La stretta del governo sull’immigrazione clandestina ha contributo a causare un aumento dei migranti irregolari. Sarebbe questo uno dei primi effetti della politica voluta dal ministro dell’Interno Matteo Salvini. Secondo uno studio dell’Ispi (Istituto per gli studi di politica internazionale), che elabora i dati del Viminale, negli ultimi tre mesi il numero degli irregolari è salito a 12.450.

Una questione “inevitabile quando all’aumento dei dinieghi di protezione non corrisponde un analogo aumento dei rimpatri effettivi, solo 1.350, il cui trend si conferma in calo rispetto allo stesso periodo dello scorso anno”, scrive su Repubblica la giornalista Alessandra Ziniti. “Tre mesi dopo, la stretta di Salvini sull’immigrazione comincia a farsi sentire e l’effetto pratico rischia di trasformarsi in un micidiale boomerang”.

“Di più: a ingrossare le fila dei nuovi irregolari sta per arrivare un consistente numero di persone a cui non verrà rinnovata la protezione umanitaria secondo le nuove indicazione fornite da una circolare del ministro dell’Interno”, prosegue la giornalista.

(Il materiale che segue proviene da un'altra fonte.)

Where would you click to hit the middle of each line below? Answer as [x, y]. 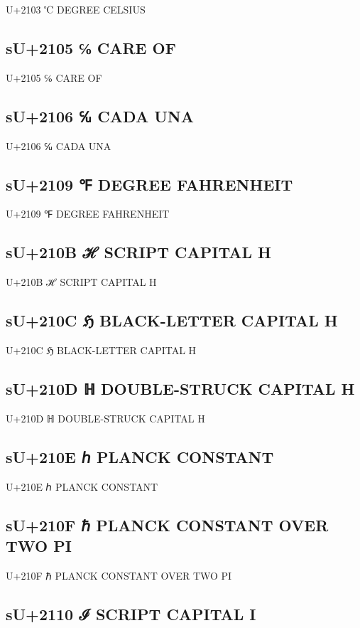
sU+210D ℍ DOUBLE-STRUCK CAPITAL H [180, 388]
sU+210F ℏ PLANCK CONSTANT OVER [167, 525]
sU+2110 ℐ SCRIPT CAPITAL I [131, 613]
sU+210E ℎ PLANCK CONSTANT [140, 456]
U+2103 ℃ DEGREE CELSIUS [76, 9]
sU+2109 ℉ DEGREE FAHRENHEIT [149, 184]
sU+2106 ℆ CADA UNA [100, 116]
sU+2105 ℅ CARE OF [91, 47]
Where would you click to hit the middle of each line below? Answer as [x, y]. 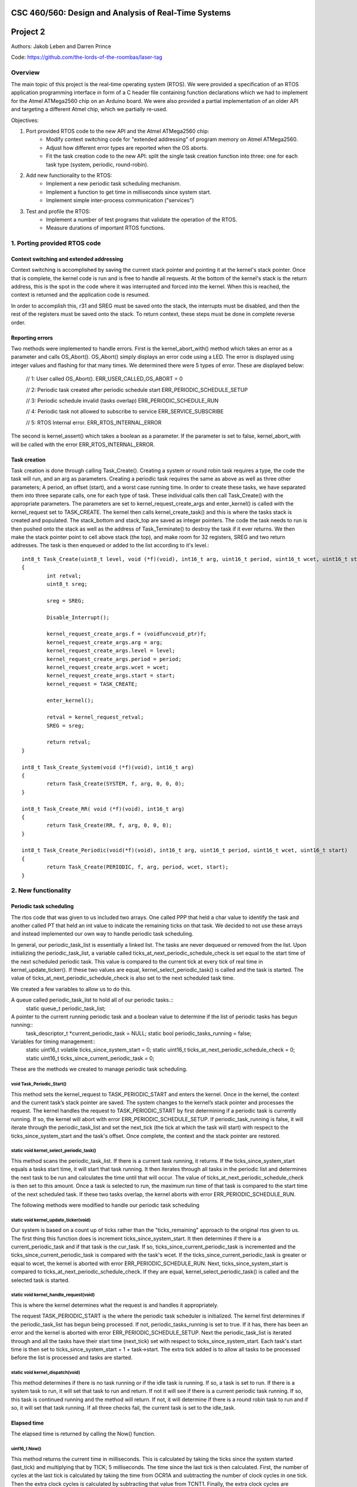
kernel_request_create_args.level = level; [111, 651]
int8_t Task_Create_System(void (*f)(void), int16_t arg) [108, 767]
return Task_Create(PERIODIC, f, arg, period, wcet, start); [138, 867]
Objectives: [25, 120]
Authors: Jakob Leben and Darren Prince [61, 46]
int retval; [64, 576]
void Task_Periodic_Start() [39, 1084]
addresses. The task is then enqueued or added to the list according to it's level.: [110, 545]
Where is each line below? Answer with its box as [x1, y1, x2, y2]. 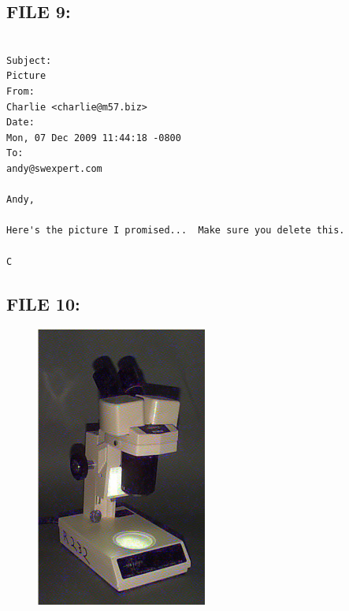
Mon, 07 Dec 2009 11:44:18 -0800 [6, 132, 181, 143]
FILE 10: [6, 291, 80, 315]
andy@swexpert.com [6, 162, 102, 174]
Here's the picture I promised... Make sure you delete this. [6, 225, 345, 237]
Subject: [6, 54, 52, 66]
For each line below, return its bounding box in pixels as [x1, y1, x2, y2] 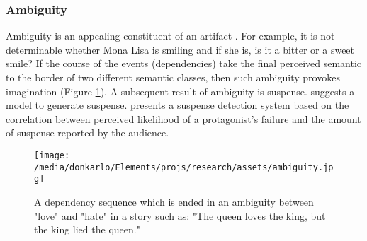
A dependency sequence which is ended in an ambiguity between [34, 194, 314, 208]
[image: [34, 150, 70, 160]
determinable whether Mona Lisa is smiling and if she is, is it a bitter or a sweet [6, 42, 355, 57]
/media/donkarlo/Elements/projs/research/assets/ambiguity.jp [34, 162, 334, 172]
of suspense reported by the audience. [6, 125, 169, 140]
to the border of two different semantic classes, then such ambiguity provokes [6, 70, 340, 84]
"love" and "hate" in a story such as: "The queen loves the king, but [34, 208, 326, 223]
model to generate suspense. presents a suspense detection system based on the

Secondo quanto ricostruito dal quotidiano, nel mese di luglio le commissioni che esaminano le richieste di asilo dei migranti sono state più solerti e la percentuale dei permessi per protezione umanitaria è scesa dal 28 al 22 per cento. “Se, incrociando questi tre elementi (rimpatri effettivi, dinieghi di protezione e revoca di protezione umanitaria), il trend dovesse essere confermato, la stima dell’Ispi è che in due anni il numero dei migranti irregolari passerebbe dai 490mila del 2017 a 550mila nel 2019”.

In due anni ci sarebbero 60mila clandestini in più che non avrebbero diritto alle forme di accoglienza.

Salvini, intervistato lunedì 3 settembre da Radio24, ha affermato che ulteriori risultati si osserveranno solo a partire dal mese di settembre: “I primi risultati concreti arriveranno entro settembre: nuovi accordi che non c’erano, perché nessuno li aveva mai immaginati e costruiti, con i paesi di provenienza dei migranti per riammissioni volontarie o espulsioni coatte”.

“Oggi gli accordi bilaterali ci sono solo con quattro paesi e funzionano sostanzialmente solo con la Tunisia. Non so chi c’era prima di me come passava il suo tempo”, ha dichiarato.